🤖 AI Summary
Existing multilingual instruction-following evaluations for large language models (LLMs) lack fine-grained constraint analysis, hindering accurate assessment of their capabilities in low-resource languages. To address this, we propose XIFBench—the first constraint-driven benchmark for multilingual instruction following—covering six low-resource languages, 465 parallel instructions, and five novel constraint categories (e.g., cultural adaptation, logical consistency). We introduce an English semantic anchor–driven cross-lingual verification protocol and develop a comprehensive evaluation framework integrating a constraint taxonomy, parallel instruction construction, and multidimensional attribution analysis. Empirical results demonstrate a significant performance degradation of LLMs in low-resource languages, with constraint type, instruction complexity, and cultural specificity identified as key determinants.
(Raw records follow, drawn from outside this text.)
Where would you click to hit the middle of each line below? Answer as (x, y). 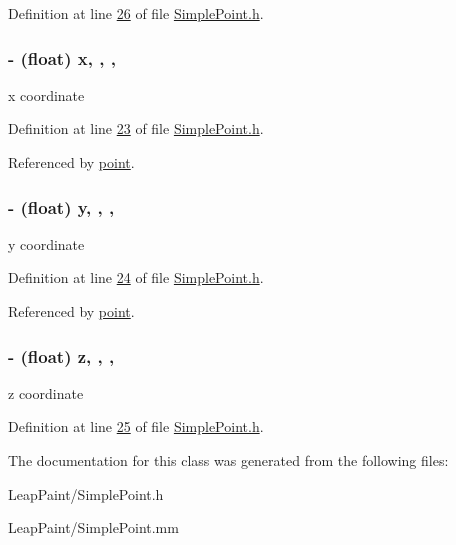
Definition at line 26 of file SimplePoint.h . (136, 13)
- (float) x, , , (62, 57)
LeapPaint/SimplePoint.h (86, 493)
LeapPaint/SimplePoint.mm (93, 527)
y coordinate (46, 243)
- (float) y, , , (61, 206)
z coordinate (46, 392)
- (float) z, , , (61, 355)
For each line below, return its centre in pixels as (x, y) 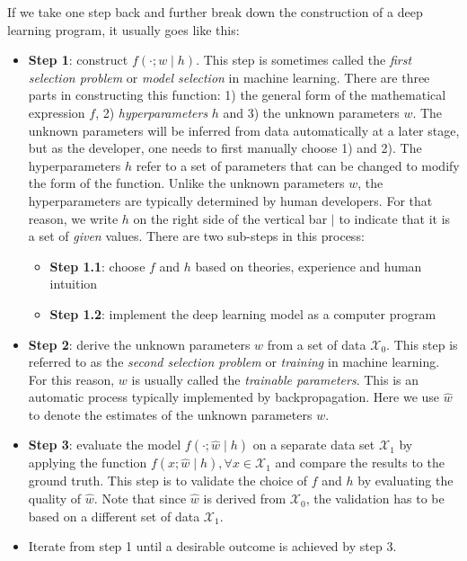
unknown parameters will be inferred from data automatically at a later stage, (244, 130)
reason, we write (73, 218)
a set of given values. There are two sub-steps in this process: (196, 236)
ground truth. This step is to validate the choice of (168, 481)
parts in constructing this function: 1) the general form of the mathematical (237, 95)
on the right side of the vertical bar (230, 218)
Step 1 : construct (78, 60)
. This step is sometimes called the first (304, 60)

XIFBench enables systematic, interpretable, and culturally grounded evaluation of multilingual instruction following, advancing robustness and fairness assessment across linguistically diverse settings.
📝 Abstract
Large Language Models (LLMs) have demonstrated remarkable instruction-following capabilities across various applications. However, their performance in multilingual settings remains poorly understood, as existing evaluations lack fine-grained constraint analysis. We introduce XIFBench, a comprehensive constraint-based benchmark for assessing multilingual instruction-following abilities of LLMs, featuring a novel taxonomy of five constraint categories and 465 parallel instructions across six languages spanning different resource levels. To ensure consistent cross-lingual evaluation, we develop a requirement-based protocol that leverages English requirements as semantic anchors. These requirements are then used to validate the translations across languages. Extensive experiments with various LLMs reveal notable variations in instruction-following performance across resource levels, identifying key influencing factors such as constraint categories, instruction complexity, and cultural specificity.